[Dataset entries]
------

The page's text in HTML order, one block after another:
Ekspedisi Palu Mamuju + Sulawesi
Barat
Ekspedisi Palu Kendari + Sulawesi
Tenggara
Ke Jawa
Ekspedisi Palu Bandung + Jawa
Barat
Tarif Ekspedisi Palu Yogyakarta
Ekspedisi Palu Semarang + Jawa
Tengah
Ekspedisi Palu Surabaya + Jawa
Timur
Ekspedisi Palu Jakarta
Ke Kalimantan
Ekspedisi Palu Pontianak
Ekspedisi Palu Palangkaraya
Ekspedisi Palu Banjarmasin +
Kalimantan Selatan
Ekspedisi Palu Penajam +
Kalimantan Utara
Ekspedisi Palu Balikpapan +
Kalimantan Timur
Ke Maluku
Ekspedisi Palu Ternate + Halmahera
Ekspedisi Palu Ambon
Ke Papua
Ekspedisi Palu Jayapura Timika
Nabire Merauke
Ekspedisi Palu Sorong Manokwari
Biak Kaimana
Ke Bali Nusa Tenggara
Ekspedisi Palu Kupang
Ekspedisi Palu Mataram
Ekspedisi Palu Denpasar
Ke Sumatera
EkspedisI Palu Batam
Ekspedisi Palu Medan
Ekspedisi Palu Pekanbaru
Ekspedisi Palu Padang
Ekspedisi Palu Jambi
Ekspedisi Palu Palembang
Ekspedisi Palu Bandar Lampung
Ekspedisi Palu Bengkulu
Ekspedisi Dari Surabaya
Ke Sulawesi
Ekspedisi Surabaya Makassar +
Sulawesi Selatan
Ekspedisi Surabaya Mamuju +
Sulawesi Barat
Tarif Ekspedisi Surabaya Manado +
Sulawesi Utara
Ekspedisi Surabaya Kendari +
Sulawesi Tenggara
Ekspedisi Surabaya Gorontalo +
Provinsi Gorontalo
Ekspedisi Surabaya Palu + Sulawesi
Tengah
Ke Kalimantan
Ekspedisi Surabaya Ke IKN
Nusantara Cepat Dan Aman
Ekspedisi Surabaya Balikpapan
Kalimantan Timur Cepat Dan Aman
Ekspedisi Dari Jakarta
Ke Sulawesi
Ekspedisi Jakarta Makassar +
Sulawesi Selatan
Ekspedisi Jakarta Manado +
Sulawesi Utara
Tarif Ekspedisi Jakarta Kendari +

------

Assignment | Please copy the lines in the records above between the one holding "Ekspedisi Palu Padang" and the one holding "Ekspedisi Jakarta Makassar +", inclusive, exactly and with no other line.

Response area |
Ekspedisi Palu Padang
Ekspedisi Palu Jambi
Ekspedisi Palu Palembang
Ekspedisi Palu Bandar Lampung
Ekspedisi Palu Bengkulu
Ekspedisi Dari Surabaya
Ke Sulawesi
Ekspedisi Surabaya Makassar +
Sulawesi Selatan
Ekspedisi Surabaya Mamuju +
Sulawesi Barat
Tarif Ekspedisi Surabaya Manado +
Sulawesi Utara
Ekspedisi Surabaya Kendari +
Sulawesi Tenggara
Ekspedisi Surabaya Gorontalo +
Provinsi Gorontalo
Ekspedisi Surabaya Palu + Sulawesi
Tengah
Ke Kalimantan
Ekspedisi Surabaya Ke IKN
Nusantara Cepat Dan Aman
Ekspedisi Surabaya Balikpapan
Kalimantan Timur Cepat Dan Aman
Ekspedisi Dari Jakarta
Ke Sulawesi
Ekspedisi Jakarta Makassar +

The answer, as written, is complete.